- Native name: Кузьма́ Саве́льевич Гни́даш
- Nickname: Kim (Russian: Ким)
- Born: Kuzma Savelyevich Gnidash 17 November [O.S. 4 November] 1914 village of Salogubovka, Volchansky Uyezd, Kharkov Governorate, Russian Empire
- Died: July 19, 1944 village of Volchuni, Slonim district, Grodno region Byelorussian SSR, Soviet Union
- Allegiance: Soviet Union
- Service years: 1936—1944
- Rank: Major
- Conflicts: World War II
- Awards: Hero of the Soviet Union

= Kuzma Gnidash =

Kuzma Savelyevich Gnidash Кузьма́ Саве́льевич Гни́даш ( – July 19, 1944) was a Soviet officer and intelligence officer. During the Great Patriotic War, he participated in the partisan war in Ukraine and Belarus, and was the commander of a sabotage and reconnaissance center in the Nazi rear. Hero of the Soviet Union (1945, posthumously), major.

== Life ==
He was born in the village of Salogubovka, Kharkov Governorate, Russian Empire, to a peasant family. He is Ukrainian by nationality. He received a primary education in 7 grades. In 1933, he graduated from the Priluki Automobile and Tractor School, and worked as a driver and tractor driver at the Talalaev MTS.

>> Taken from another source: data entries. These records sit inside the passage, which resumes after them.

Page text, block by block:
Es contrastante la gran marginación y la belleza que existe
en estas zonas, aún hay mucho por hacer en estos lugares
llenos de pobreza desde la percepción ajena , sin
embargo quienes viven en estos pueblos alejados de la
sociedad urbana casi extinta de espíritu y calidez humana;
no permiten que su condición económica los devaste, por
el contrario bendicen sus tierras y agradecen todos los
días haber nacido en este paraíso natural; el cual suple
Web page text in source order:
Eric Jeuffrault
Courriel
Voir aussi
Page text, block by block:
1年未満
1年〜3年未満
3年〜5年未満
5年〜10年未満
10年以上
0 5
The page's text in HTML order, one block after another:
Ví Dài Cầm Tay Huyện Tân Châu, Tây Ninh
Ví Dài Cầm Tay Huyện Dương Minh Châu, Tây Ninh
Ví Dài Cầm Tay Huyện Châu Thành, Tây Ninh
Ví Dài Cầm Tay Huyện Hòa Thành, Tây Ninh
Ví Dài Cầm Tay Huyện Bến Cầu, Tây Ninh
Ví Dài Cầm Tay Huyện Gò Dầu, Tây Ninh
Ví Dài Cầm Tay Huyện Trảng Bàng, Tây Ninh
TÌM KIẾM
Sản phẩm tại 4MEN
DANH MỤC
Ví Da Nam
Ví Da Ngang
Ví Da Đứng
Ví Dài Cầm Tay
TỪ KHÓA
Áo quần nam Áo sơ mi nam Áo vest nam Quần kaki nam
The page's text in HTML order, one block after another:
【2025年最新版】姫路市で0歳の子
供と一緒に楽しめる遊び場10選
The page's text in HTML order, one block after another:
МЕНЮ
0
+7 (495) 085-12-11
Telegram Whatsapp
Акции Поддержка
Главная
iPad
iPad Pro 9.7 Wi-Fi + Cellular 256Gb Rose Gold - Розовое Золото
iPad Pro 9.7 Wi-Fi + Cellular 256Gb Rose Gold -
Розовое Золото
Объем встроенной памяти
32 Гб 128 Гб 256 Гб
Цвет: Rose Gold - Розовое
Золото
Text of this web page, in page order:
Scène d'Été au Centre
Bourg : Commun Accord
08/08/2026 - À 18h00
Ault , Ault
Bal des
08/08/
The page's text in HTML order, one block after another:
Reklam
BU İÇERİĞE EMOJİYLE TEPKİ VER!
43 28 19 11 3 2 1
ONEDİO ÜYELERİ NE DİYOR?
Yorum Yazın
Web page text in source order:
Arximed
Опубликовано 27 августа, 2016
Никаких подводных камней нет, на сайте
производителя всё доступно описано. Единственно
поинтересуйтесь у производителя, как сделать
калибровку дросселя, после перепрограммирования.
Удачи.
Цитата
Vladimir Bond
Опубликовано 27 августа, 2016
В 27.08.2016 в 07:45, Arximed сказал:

In 1936, Gnidash was drafted into the Red Army by the Romensky RVC of the Sumy region. He graduated from the political school (1939), the Kiev Military Tank School (1940). Member of the All-Union Communist Party (bolsheviks) since 1939.

Participant in the Polish campaign of the Red Army and the Soviet-Finnish War.

With the beginning of the Great Patriotic War, Gnidash was at the front, he met the war as a tank battalion commander. He was wounded three times, after being wounded he remained in the reserve regiment. In June 1942, he was sent behind enemy lines at the head of a reconnaissance and sabotage detachment, which operated from May 1942 in the Kyiv and Chernigov regions and in southern Belarus. Commander of a reconnaissance group behind enemy lines, officer of the RO headquarters of the 1st Belorussian Front (1943–1944).

A group of reconnaissance men under the command of Gnidash conducted reconnaissance and sabotage operations in the areas of the cities of Slutsk, Baranovichi, Kobrin, Osipovichi, Brest, in the Kyiv and Chernigov regions - 21 trains with enemy personnel and equipment were derailed, a power station was blown up, 10 steamships and 14 barges were destroyed, and a thousand enemy soldiers and officers were killed. The group regularly transmitted information about the enemy to the command headquarters, which contributed to the successful crossing of the Desna and Dnieper rivers, and the preparation and conduct of the Belorussian offensive operation. In September 1943, Gnidash's detachment joined the advancing units of the Red Army.

In December 1943, Gnidash, at the head of a reconnaissance and sabotage group, was sent to Belarus, in the Nazi rear. Gnidash transmitted the coordinates of enemy objects to Soviet aviation.

On June 19, 1944, near the city of Slonim, a group of scouts was fired upon by a detachment of Nazis. Gnidash personally killed 20 enemy soldiers, but was wounded in the leg; his comrades carried him in their arms. He ordered that he be left behind and took refuge in a dugout with the 17-year-old radio operator of the partisan group, Klara Davidyuk. However, the punitive forces' dog led them to the dugout and the partisans, not wanting to surrender, blew themselves and the Nazis who had surrounded them up with a grenade.

Gnidash's body was initially buried in the village of Bloshnya, Baranovichi Region, Belarus, and then reburied in a mass grave in the city of Slonim, Grodno Region

By decree of the Presidium of the Supreme Soviet of the USSR, Gnidash was posthumously awarded the title Hero of the Soviet Union. Gnidash was also awarded the Order of Lenin, two Orders of the Red Banner, and the medal "Partisan of the Patriotic War, First Degree".

== Books ==
- Shkadov, Ivan (1988). "Герои Советского Союза: краткий биографический словарь"
- "В путешествие по Сумщине" (1979)
- Гриченко И. Т., Головин Н. М.. "Подвиг"
- Гусев Борис (1972). "За три часа до рассвета"
- "Подвигом прославленные" (1985)
- Руднев С. В. (1957). "Легендарный рейд. Дневник о Карпатском рейде. Письма."
- "Украинская ССР в Великой Отечественной войне 1941-1945 гг." (1975)
- Федотов А. С., Романов С. П., Сироткин М. (1963). "Разведчики в тылу врага."
- Майдан Николай Авраамович (2014). "Воспоминания участника Великой Отечественной войны."